## What to work on
If a line in the records below contains the word "details", copy it out.

Data entries:
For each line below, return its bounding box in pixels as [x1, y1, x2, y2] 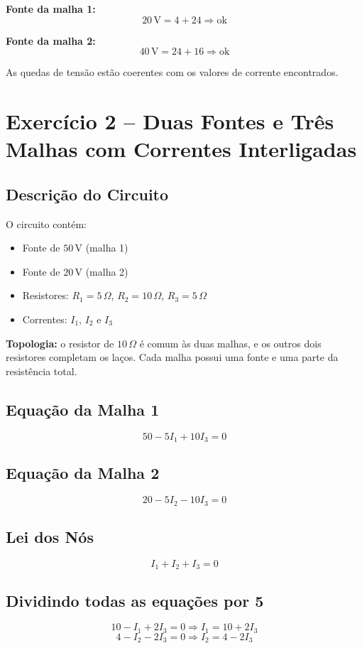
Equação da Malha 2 [6, 462, 160, 484]
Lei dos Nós [6, 526, 94, 547]
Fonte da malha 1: [6, 1, 96, 16]
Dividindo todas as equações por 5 [6, 589, 264, 611]
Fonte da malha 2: [6, 33, 96, 48]
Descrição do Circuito [6, 183, 169, 205]
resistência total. [6, 363, 77, 378]
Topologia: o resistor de [6, 335, 114, 350]
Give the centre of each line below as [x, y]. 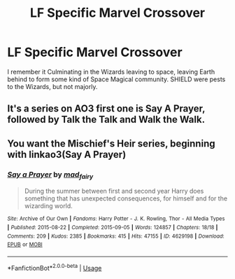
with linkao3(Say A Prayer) [67, 155]
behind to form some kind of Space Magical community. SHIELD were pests [116, 79]
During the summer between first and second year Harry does [114, 191]
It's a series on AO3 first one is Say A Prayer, [106, 109]
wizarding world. [49, 206]
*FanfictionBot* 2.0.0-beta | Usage [55, 267]
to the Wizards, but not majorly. [52, 86]
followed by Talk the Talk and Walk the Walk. [106, 120]
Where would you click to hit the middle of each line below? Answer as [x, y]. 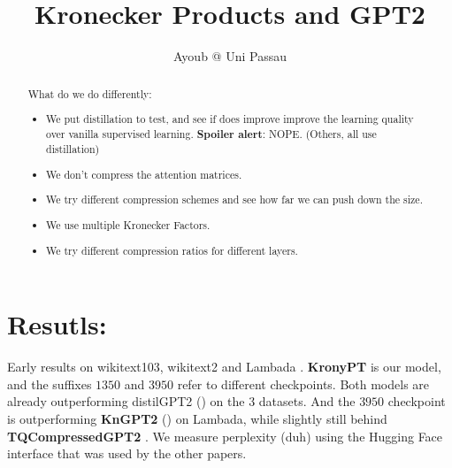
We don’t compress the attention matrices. [144, 174]
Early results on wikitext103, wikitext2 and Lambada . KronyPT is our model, [224, 367]
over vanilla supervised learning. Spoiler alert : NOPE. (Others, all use [211, 134]
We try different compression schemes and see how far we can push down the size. [234, 199]
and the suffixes [50, 384]
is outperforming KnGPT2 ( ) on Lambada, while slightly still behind [197, 418]
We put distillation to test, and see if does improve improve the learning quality [230, 119]
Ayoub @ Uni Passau [230, 56]
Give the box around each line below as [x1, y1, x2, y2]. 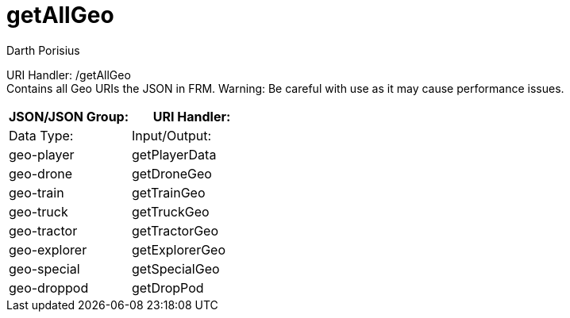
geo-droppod [9, 279, 89, 296]
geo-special [9, 260, 80, 277]
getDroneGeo [132, 165, 212, 182]
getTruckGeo [132, 203, 210, 220]
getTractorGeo [132, 222, 219, 239]
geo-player [9, 146, 75, 163]
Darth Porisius [6, 43, 80, 57]
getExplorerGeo [132, 241, 226, 258]
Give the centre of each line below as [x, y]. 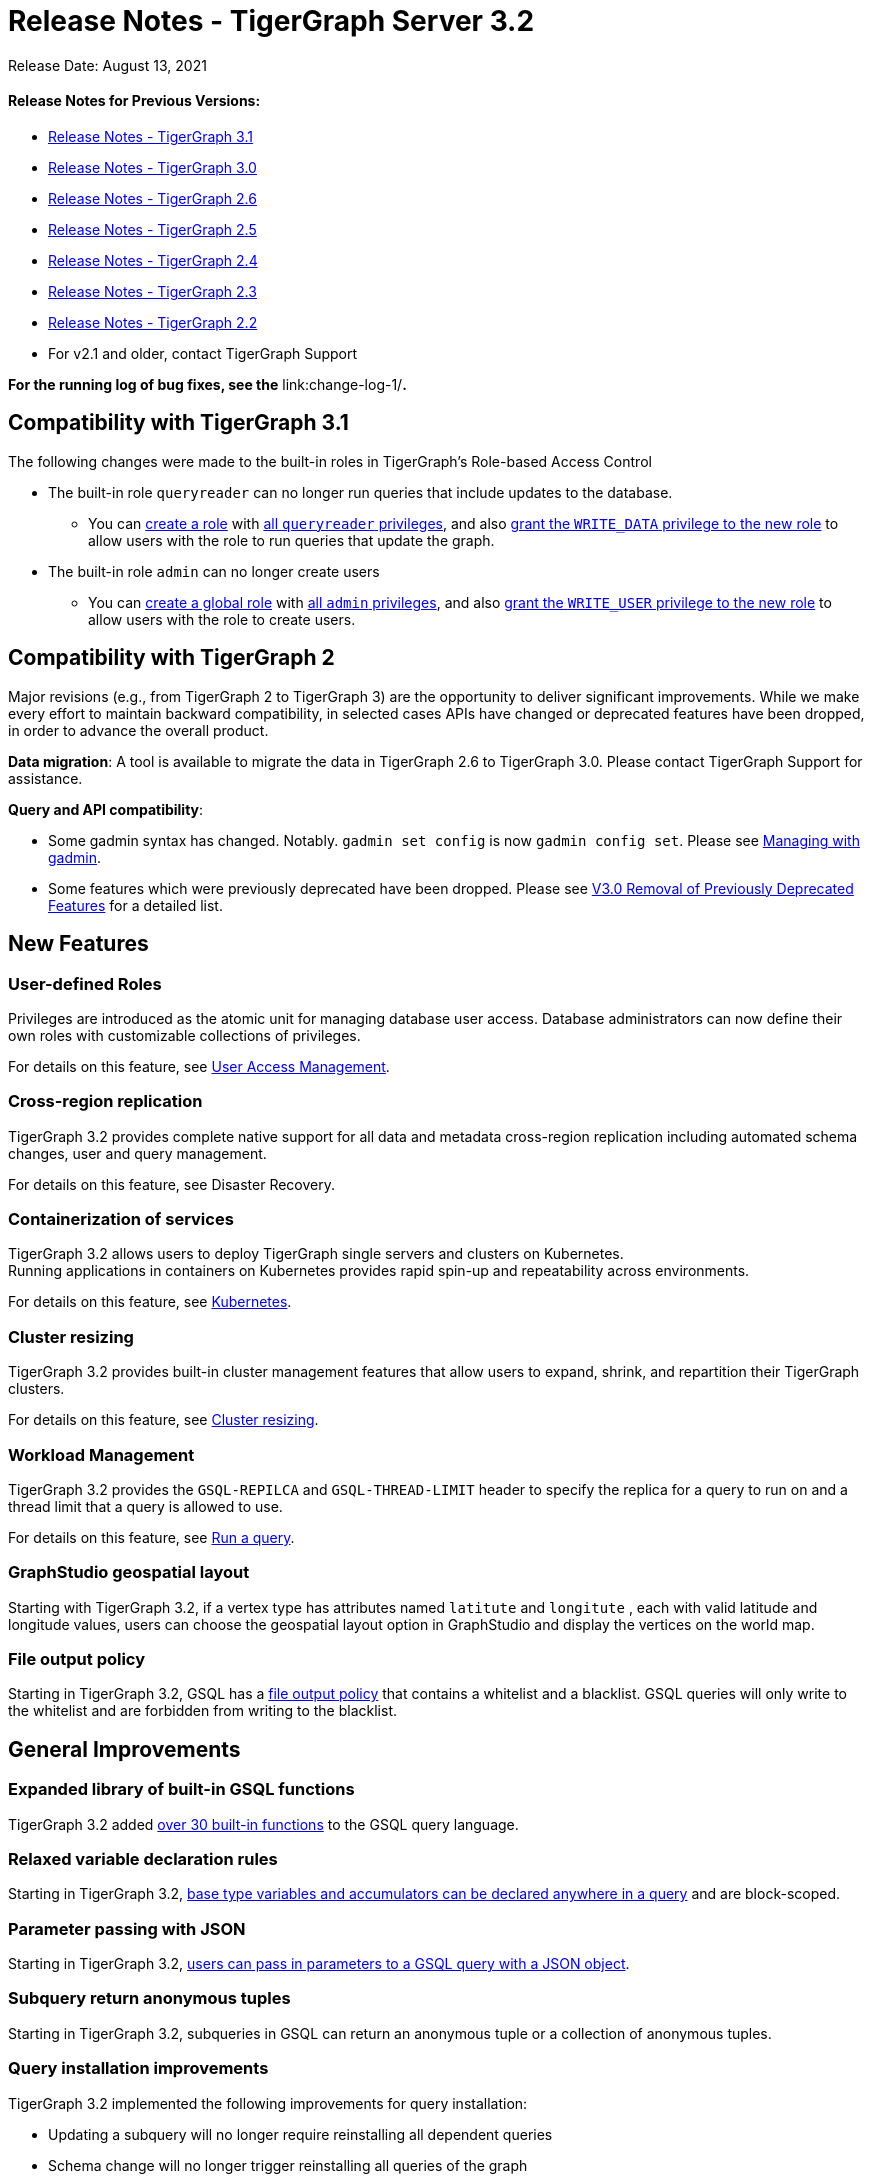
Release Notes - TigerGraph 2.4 [153, 260]
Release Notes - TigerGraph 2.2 [153, 322]
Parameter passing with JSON [127, 1928]
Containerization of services [121, 1219]
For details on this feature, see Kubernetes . [150, 1302]
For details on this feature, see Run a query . [151, 1537]
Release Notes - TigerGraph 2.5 [152, 229]
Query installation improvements [138, 2068]

## Written answer
For details on this feature, see Kubernetes . [150, 1302]
For details on this feature, see Run a query . [151, 1537]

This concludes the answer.